PH might lead to a deterioration of renal function. Apart from the effects of hypercalcemia (nephrolithiasis- or nephrocalcinosis-induced nephropathy), direct effects of PTH have been discussed. PTH might affect the renal microcirculation through the influence of renal blood flow, glomerular filtration rate and excretory functions.20, 24 The exact mechanism of the PTH-mediated effect on renal blood flow is not clear, as both vasodilatory and vasoconstrictive effects of PTH on glomerular vessels have been described.20 PTX is usually associated with renal function improvement,1 but renal functional impairment after PTX is rarely described in the literature.20 Although we observed mild increases in serum creatinine and decreases in estimated glomerular filtration rate after surgery (with borderline statistical significance), our population lacked patients with the manifestation of renal failure. We believe that these insignificant results could be influenced either by a relatively small number of post-PTX subjects or other contributory cofactors. The decrease in PTH after PTX with changes in renal blood flow might be responsible for the acute alteration of renal function.20 In the long term, however, these hemodynamic changes may contribute to attenuation of the progression of renal failure. As our patients were followed up for only 6 months after surgery, we were not able to assess long-term effects of PTX among our subject population. We assume that renal function will subsequently improve and that the slight impairment of renal function that we observed was only temporary.20 We also believe that further studies focusing on this particular topic are needed.
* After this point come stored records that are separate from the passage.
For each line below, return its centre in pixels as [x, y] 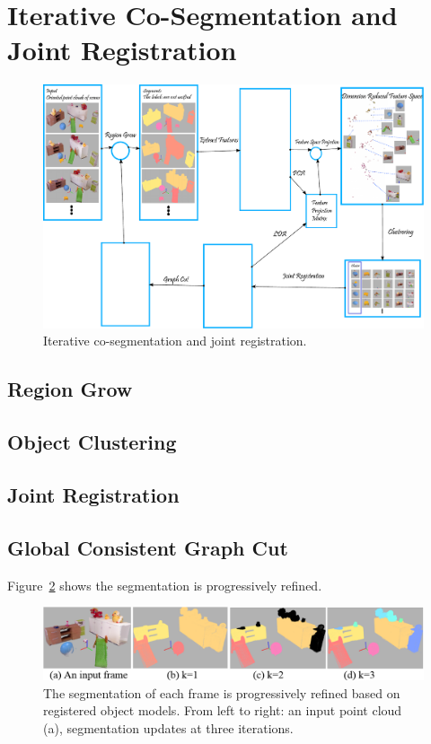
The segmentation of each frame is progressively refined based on [222, 692]
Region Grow [70, 389]
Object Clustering [92, 442]
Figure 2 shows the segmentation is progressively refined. [165, 585]
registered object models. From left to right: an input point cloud [223, 710]
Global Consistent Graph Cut [148, 547]
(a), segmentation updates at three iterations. [168, 727]
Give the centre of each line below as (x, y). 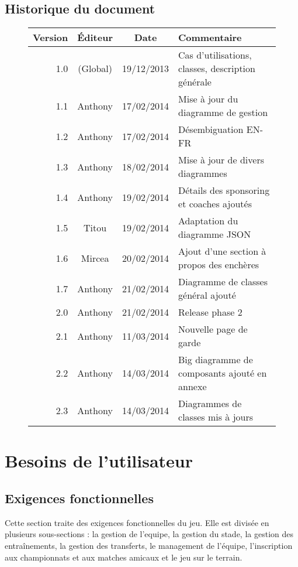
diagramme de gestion (223, 112)
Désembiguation (211, 129)
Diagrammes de (210, 404)
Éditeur (95, 37)
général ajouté (207, 295)
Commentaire (210, 37)
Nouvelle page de (213, 329)
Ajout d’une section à (222, 251)

Our study, however, was not designed to be a complex evaluation of renal function before and after PTX.

Our results are in line with previous studies, which suggest that PTX might improve BP control,3, 25 left ventricular diastolic dysfunction, cardiac irritability and myocardial ischemia, as well as reduce overall cardiovascular risk.3, 25 Yet, there are studies with contradictory results, suggesting that PTX might not be beneficial to control BP,14, 26 improve arterial stiffness12 or reduce cardiovascular risk.14 Aside from levels of calcium and PTH, the harmful effects of a hyperparathyroid condition also depend on disease duration. This variable is not examined in the clinical studies enrolling populations with varying disease severity. Moreover, different study methodologies have been used. Another explanation for different results might be the relatively small sample of subjects in our study, because of the relative rareness of PH, and this fact is one of the possible limitations of our study. A longitudinal investigation of a large sample of patients with PH, with ambulatory BP monitoring before and after PTX in PH, is obviously necessary. Another possible limitation of our study is different antihypertensive treatments in the PH and EH groups, which may have resulted in varying effects on PWV. However, there were no significant differences in BP. Furthermore, because doxazosin has no effect and verapamil has only a slight effect on PWV,27 various antihypertensive treatments in the PH group were only able to decrease PWV.

In conclusion, the present study demonstrates that PH might be associated with higher arterial stiffness (represented by carotid–femoral PWV) when compared with EH patients or normotensive controls, and that this difference is independent of age and clinical blood pressure. Neither calcium serum levels nor PTH levels have been associated with PWV. Specific treatment by PTX seems to be beneficial in decreasing PWV, which may result from improved BP control after surgery. As PTX indications for asymptomatic forms of PH have been discussed,17, 28 our data suggest the potential benefit pursuant to a reduction of subclinical organ damage after surgical treatment in these patients.